Filed under: Altithermal, Hot Earth Dreams, Speculation | Tags: California High Altithermal, climate change, Hot Earth Dreams
This is an ongoing series. Here are links for Part 1, Part 2, Part 3, Part 4, and Part 5.
One of the challenges with this scenario is that it starts 100 years from now, since it follows my (probably overly simplistic) model from Hot Earth Dreams. This is a problem, because it would be easier if I did the simple doomy-gloomy thing and predicted that we’re going to collapse in, oh, about 20 years or so, so the future has a lot of stuff we’d recognize. If we’re talking about a collapse 50-100 years out, then we’re basically talking the collapse of a civilization that tried for sustainability and ultimately failed over the course of decades. This means, in turn, that there’s a potentially large amount of sustainable, appropriate technology that could be (hopefully will be) invented between now and then, stuff which will make our descendants’ lives better even if things go permanently pear-shaped. Here I’m not going to speculate on possible technology (that’s what the comments are for, Alex), but hopefully you’ll see why some inventions still matter more than others.
Instead I’m assuming that, during the 21st Century, some combination of a titanic storm (the ARkStorm, for “Atmospheric River, 1000-year Storm”) and the Big One earthquake, possibly with a side order of pandemic, famine, and non-nuclear war, combine to trash California over the 21st Century, and that some large fraction of California’s population loss is due to emigration to Oregon or Mexico, not in-state excess mortality (aside to Oregon: it’s not too early to start building that border fence…)

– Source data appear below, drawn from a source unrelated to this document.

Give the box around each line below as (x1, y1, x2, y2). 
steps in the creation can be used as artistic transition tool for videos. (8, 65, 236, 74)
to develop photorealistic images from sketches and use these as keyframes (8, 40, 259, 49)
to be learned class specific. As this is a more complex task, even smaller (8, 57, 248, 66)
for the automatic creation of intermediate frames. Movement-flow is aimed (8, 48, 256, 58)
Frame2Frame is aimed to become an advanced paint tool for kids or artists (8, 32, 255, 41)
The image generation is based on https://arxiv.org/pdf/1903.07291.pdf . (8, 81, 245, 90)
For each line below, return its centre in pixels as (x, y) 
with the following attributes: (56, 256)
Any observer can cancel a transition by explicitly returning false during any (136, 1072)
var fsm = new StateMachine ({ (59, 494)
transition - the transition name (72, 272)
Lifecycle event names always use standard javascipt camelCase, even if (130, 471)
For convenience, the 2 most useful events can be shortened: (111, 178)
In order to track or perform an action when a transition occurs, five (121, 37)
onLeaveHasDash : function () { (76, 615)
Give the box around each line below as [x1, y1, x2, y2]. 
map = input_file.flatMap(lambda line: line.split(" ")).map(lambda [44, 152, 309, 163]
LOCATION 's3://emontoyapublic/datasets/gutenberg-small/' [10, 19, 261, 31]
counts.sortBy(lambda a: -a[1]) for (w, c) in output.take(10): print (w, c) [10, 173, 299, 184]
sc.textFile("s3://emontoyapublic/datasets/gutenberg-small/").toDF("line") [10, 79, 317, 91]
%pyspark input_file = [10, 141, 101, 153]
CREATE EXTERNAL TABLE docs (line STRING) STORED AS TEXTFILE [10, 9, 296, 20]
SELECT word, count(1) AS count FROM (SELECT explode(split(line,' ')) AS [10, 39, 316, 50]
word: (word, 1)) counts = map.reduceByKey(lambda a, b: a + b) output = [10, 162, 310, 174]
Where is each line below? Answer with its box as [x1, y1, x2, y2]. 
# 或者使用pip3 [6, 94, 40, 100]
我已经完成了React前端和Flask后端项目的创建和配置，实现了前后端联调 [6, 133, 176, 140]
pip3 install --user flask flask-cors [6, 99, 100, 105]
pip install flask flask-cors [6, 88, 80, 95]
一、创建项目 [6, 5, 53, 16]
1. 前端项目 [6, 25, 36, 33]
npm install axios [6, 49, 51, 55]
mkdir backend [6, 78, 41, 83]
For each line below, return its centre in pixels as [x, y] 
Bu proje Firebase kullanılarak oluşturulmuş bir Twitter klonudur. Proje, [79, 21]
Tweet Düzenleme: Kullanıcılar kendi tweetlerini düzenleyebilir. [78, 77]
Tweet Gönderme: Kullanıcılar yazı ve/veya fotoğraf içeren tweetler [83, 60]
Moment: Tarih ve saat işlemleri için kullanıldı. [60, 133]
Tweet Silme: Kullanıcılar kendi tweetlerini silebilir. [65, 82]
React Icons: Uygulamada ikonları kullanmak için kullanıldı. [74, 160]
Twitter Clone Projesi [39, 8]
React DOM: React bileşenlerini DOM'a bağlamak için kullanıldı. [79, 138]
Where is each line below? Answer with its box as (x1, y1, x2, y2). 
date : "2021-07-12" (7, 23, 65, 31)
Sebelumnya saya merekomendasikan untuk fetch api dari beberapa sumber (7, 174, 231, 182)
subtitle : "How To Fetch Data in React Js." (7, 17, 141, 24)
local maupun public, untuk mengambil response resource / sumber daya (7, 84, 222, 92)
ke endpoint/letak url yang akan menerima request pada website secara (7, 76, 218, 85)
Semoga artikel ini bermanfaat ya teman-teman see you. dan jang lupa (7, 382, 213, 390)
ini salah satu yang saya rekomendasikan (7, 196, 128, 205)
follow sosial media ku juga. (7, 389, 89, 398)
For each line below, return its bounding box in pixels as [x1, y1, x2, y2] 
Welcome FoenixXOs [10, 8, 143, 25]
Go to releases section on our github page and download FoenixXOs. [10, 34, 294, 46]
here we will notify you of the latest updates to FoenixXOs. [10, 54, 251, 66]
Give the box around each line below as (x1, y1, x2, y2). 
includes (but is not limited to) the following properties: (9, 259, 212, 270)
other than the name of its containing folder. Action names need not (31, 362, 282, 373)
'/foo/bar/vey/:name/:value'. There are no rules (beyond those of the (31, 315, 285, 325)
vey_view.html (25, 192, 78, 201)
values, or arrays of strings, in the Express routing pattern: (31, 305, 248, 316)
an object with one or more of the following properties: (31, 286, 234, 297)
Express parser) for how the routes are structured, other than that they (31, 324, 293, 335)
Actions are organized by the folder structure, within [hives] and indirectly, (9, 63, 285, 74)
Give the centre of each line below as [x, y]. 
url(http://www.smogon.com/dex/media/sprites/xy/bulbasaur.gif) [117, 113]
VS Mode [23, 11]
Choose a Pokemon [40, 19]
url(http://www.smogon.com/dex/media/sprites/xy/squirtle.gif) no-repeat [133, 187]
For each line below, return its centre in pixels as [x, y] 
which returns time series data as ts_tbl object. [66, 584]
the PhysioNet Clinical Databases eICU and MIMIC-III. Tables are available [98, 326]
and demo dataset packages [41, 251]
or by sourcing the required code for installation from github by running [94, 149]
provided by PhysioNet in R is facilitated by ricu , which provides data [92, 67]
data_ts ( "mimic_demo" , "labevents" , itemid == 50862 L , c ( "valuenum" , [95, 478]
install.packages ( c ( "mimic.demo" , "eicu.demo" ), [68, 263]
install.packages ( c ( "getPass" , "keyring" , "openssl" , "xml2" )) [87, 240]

Here I’m going to talk a little about human life during the early part of the High Altithermal.
The ARkStorm (I keep thinking of it as the Arkenstorm, thank you Prof. Tolkien) is the big bad, because without water and with a lot less power (some dams generate hydropower), the American southwest becomes a pretty unpleasant place for millions of people to live. My guess is that something as simple as a ginormous storm could be the biggest cause of California’s collapse. So much of the current state depends on this intricate statewide water system we’ve built since around 1860. The shattering of that system is a watershed event, and whatever happens next will look very different. I’m going to fudge wildly and assume that what happens next is the High Altithermal, but I want to point out that the ARkStorm could hit next month or any El Niño thereafter. If you live up near the Sacramento River, the best thing you can do to prepare is to put a boat and an axe in your attic, in case you have to evacuate through your roof.

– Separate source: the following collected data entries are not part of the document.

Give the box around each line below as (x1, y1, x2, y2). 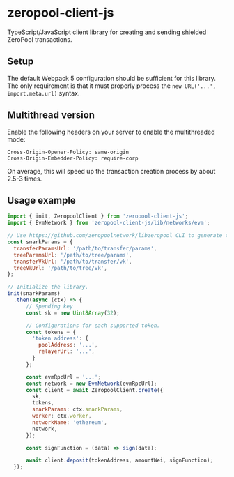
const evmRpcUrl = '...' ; (25, 373, 101, 381)
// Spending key (25, 303, 73, 310)
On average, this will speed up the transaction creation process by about (7, 167, 216, 175)
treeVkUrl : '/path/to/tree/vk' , (13, 264, 108, 271)
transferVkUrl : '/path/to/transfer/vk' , (13, 258, 132, 265)
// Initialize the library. (7, 284, 89, 291)
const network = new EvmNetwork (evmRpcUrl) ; (25, 380, 157, 387)
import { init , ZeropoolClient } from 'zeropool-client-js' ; (7, 213, 189, 220)
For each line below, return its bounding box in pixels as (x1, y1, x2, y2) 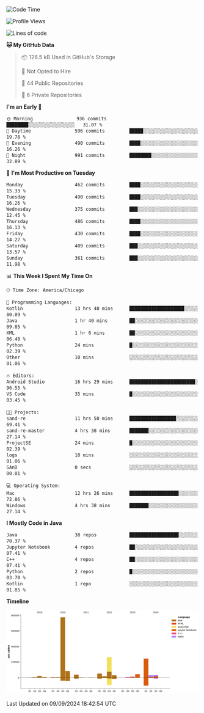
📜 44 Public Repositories (21, 79, 84, 87)
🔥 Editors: (6, 373, 35, 379)
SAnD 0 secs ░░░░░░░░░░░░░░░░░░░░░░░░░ (6, 464, 199, 470)
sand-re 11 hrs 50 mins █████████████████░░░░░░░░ (6, 415, 199, 422)
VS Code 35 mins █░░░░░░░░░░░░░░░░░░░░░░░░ (6, 391, 199, 397)
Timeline (6, 598, 29, 605)
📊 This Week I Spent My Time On (6, 272, 93, 279)
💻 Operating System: (6, 483, 61, 489)
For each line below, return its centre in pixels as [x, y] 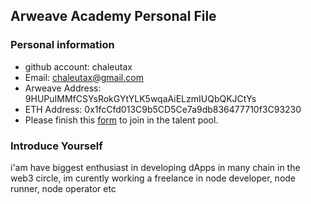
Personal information [62, 45]
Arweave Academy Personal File [113, 16]
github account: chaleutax [78, 66]
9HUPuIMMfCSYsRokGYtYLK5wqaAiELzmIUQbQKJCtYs [140, 98]
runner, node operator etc [63, 188]
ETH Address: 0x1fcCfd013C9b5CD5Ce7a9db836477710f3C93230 [163, 109]
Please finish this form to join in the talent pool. [121, 120]
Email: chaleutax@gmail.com [84, 77]
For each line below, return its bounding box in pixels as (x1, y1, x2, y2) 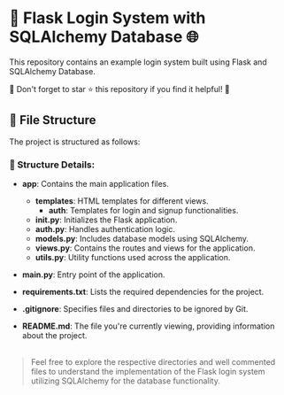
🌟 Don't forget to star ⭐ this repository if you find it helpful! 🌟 (9, 83, 230, 94)
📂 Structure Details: (9, 159, 96, 171)
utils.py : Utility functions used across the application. (35, 252, 231, 263)
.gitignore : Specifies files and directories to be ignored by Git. (21, 304, 249, 314)
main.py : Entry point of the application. (21, 269, 165, 280)
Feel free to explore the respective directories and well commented (30, 357, 276, 368)
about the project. (21, 330, 88, 341)
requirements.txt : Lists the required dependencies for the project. (21, 287, 265, 298)
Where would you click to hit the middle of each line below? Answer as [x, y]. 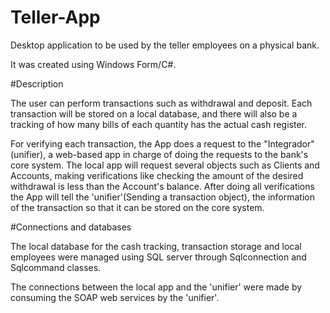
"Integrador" [289, 143]
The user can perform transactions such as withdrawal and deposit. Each [161, 103]
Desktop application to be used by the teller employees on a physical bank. [165, 45]
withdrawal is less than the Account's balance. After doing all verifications [162, 186]
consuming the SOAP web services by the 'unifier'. [115, 297]
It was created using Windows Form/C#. [93, 64]
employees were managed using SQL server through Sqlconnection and [158, 257]
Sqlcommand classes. [56, 267]
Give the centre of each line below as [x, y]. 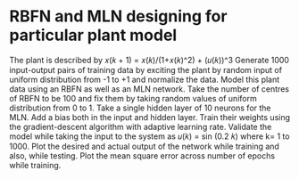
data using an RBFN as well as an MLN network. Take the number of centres [149, 89]
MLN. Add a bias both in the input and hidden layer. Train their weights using [150, 117]
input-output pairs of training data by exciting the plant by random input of [146, 69]
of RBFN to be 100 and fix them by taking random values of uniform [133, 98]
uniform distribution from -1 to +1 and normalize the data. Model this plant [145, 79]
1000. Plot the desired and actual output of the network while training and [144, 146]
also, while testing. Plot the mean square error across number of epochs [142, 155]
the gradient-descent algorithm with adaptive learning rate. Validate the [141, 126]
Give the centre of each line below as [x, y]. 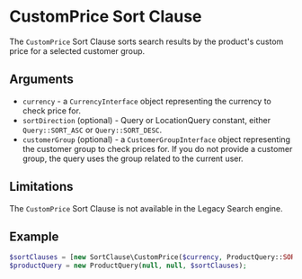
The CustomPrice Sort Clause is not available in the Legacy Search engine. [146, 208]
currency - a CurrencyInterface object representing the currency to [147, 101]
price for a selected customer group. [77, 50]
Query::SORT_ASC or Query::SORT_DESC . [92, 130]
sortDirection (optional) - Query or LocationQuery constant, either [147, 120]
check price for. [51, 111]
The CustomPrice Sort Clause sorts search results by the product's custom [147, 41]
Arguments [42, 80]
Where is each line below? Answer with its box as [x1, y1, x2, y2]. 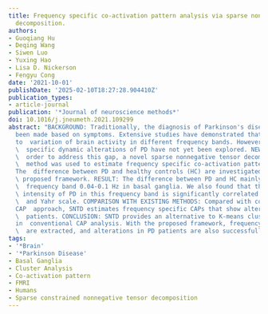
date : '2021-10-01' [8, 78, 73, 86]
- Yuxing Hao [8, 57, 52, 65]
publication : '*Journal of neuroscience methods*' [8, 109, 180, 117]
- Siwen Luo [8, 49, 48, 57]
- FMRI [8, 279, 30, 288]
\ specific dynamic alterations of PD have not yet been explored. [15, 145, 248, 153]
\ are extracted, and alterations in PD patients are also [15, 227, 219, 236]
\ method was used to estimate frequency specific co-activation [15, 161, 241, 169]
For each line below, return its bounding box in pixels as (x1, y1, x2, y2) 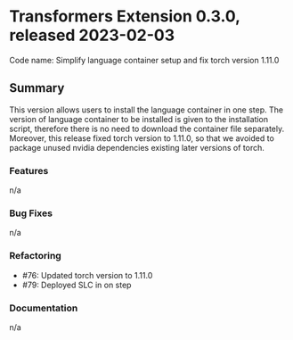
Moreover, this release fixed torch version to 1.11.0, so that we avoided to (9, 132, 274, 144)
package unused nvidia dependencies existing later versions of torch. (9, 142, 265, 153)
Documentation (9, 302, 78, 314)
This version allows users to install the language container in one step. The (9, 104, 283, 115)
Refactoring (9, 250, 62, 262)
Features (9, 164, 49, 177)
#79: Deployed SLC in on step (21, 279, 132, 290)
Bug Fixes (9, 207, 53, 220)

After the ARkStorm, my guess is that, absent some really cool concrete technology, people will let the rivers rewild and manage the new marshlands for carbon sequestration (wetlands can be really good at putting carbon underground), rather than trying to reassemble the old water system, recreate the farms, and start planting again. As with the mess at the San Onofre nuclear plant, I suspect that a catastrophic failure will make people less inclined to try to rebuild, even though it will theoretically work for a century or so.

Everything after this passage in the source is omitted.